Let's be honest, we've all got those talents that are about as practical as a chocolate teapot. Here's my personal hall of shame:

  1. Identifying the exact brand of potato chip by sound alone. Years of dedicated crunch analysis have led me to this pinnacle of pointlessness. I can tell you if you're munching on a Lay's, a Ruffles, or some off-brand garbage from three rooms away. It's a goddamn superpower, I tell you.

  2. Perfectly mimicking the dial-up internet connection sound. This nostalgic nightmare is etched into my brain. I can recreate that screeching, whirring symphony of technological struggle with unnerving accuracy. It's a real party starter, let me tell you. NOT.

  3. Knowing the entire opening theme song to at least five incredibly obscure 90s cartoons. My brain apparently decided to dedicate valuable storage space to this crucial information. Ask me anything about global politics, and I'll stare blankly. Ask me about the theme song to "Eek! The Cat," and I'll nail every goddamn lyric.

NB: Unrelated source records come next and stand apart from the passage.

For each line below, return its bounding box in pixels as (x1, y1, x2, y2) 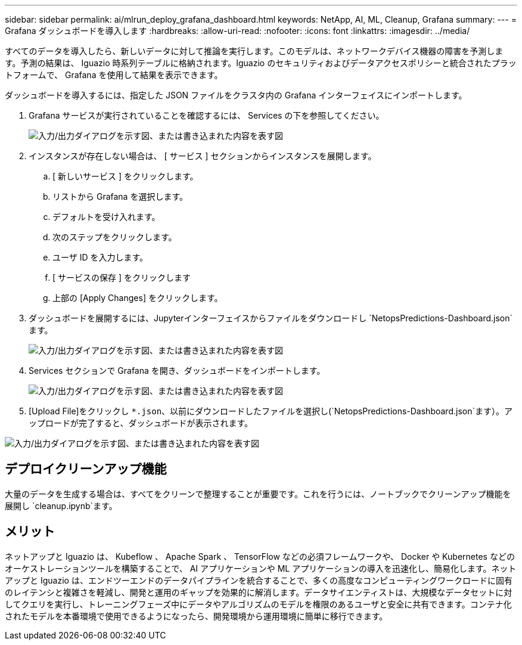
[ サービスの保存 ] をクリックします (52, 272, 191, 283)
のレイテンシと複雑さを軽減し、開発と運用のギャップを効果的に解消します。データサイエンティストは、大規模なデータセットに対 (5, 587, 512, 597)
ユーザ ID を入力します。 (52, 252, 148, 262)
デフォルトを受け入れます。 (52, 212, 160, 222)
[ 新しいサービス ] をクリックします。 (52, 171, 198, 181)
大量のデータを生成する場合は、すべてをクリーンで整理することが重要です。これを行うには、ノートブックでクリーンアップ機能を (5, 488, 511, 499)
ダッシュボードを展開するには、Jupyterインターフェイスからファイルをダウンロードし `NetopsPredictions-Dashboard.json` (29, 313, 512, 323)
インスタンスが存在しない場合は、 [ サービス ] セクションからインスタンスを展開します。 (29, 151, 377, 161)
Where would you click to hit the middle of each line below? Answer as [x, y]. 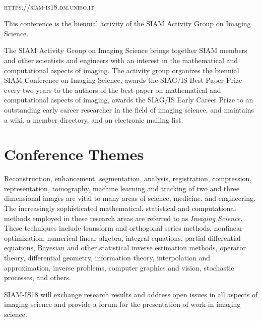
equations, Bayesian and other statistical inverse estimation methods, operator [125, 248]
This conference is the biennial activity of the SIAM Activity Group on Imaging [127, 23]
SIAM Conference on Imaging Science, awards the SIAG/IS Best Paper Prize [123, 80]
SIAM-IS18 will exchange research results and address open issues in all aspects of [131, 294]
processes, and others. [38, 277]
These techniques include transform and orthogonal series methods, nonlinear [123, 228]
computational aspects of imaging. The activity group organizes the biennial [122, 70]
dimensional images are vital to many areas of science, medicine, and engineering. [130, 198]
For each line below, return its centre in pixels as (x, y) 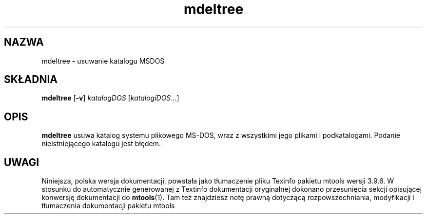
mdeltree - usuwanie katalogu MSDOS (103, 61)
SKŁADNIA (31, 80)
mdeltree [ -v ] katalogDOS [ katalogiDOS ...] (110, 98)
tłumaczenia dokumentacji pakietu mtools (108, 206)
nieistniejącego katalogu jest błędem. (101, 144)
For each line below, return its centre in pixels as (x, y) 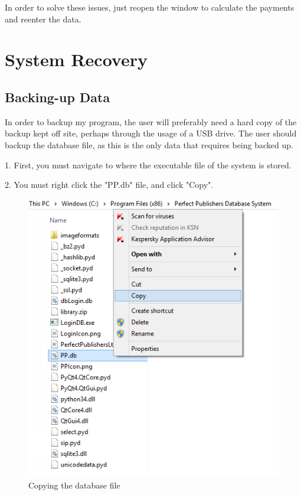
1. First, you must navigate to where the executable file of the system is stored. (148, 165)
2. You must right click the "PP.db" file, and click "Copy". (109, 185)
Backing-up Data (58, 97)
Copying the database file (74, 485)
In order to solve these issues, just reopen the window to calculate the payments (150, 7)
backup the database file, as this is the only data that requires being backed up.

  4. Folding a fitted sheet into a vaguely rectangular shape that still looks like it's been wrestled by a badger. I've watched countless tutorials. I've tried all the fancy techniques. In the end, it always looks like a lumpy, fabric-based eldritch horror. Fuck it, it's folded-ish.

  5. Being able to perfectly stack empty soda cans into precarious towers that will inevitably topple over at the slightest breeze. It's a testament to my incredible focus and fine motor skills... when applied to absolute goddamn nonsense. The satisfying clink is the only reward for this monumental waste of time.

  6. Recalling the exact order of songs on at least three forgotten mix CDs from the early 2000s. My brain is a goddamn vault for this utterly irrelevant data. I can't remember what I had for breakfast, but I can tell you track seven on "Summer Jams '03" was some awful euro-pop abomination.

  7. Mastering the art of opening those infuriating plastic clamshell packages without stabbing myself or launching the contents across the room. It's a battle of wills every damn time, but I've developed a surprisingly effective, albeit slightly violent, technique. Victory tastes like slightly bloodied plastic.

  8. Knowing way too much useless trivia about Nicolas Cage movies. My brain is a goddamn sponge for Cage-related absurdity. Ask me about method acting or the socio-political climate of the 80s, and I'm useless. Ask me about the plot of "Vampire's Kiss," and I can give you a goddamn dissertation.

  9. Being able to make a surprisingly realistic pigeon cooing sound. Years of observation and dedicated practice have honed this bizarre skill. It's occasionally useful for confusing pigeons, which, let's be honest, isn't saying much. What a fucking talent.

  10. Perfectly estimating how much time I can procrastinate before I absolutely HAVE to start doing something important. This is a dangerous and highly refined skill that I've honed over years of irresponsible behavior. It's a delicate dance with deadlines, and I'm a goddamn pro at almost missing them.